Data provided START

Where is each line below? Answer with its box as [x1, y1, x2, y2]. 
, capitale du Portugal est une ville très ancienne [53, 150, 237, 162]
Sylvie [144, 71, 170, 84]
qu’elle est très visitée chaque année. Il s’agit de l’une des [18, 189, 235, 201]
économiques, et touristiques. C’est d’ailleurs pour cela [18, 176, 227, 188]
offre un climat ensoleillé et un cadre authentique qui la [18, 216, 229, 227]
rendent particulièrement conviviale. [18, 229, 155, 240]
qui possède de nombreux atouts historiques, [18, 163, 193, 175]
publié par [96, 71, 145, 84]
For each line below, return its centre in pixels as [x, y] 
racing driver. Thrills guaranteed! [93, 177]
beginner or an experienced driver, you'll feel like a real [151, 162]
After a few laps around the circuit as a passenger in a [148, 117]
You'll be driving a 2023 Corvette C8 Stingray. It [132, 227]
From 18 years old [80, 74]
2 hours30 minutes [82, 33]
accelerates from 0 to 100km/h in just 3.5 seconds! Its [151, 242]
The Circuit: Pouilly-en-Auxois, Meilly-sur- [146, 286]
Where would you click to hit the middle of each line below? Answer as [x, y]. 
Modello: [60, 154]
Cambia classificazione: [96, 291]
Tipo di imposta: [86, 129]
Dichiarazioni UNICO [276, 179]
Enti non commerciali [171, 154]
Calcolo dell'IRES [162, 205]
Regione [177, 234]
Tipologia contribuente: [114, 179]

Data provided END
Data provided START

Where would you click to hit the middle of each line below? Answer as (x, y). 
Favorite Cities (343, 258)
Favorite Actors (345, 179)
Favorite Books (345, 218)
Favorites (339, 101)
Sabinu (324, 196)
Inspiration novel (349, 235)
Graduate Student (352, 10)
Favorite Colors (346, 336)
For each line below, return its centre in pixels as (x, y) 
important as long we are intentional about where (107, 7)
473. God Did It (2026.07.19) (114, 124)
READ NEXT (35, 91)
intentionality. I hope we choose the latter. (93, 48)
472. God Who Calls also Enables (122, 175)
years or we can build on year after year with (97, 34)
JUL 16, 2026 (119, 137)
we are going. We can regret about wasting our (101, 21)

Data provided END
Data provided START

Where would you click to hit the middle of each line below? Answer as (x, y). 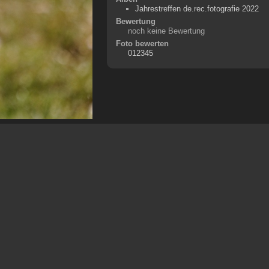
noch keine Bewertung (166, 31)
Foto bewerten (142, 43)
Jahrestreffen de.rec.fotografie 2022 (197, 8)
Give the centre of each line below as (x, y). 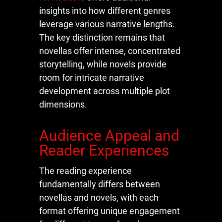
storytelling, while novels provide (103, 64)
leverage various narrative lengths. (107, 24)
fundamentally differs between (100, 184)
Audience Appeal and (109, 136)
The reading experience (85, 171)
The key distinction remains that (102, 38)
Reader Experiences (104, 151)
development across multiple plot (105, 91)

Data provided END

**Assigned task:** Scan the records above and report every line with the string "driver".

**Exercise response:**
racing driver. Thrills guaranteed! [93, 177]
beginner or an experienced driver, you'll feel like a real [151, 162]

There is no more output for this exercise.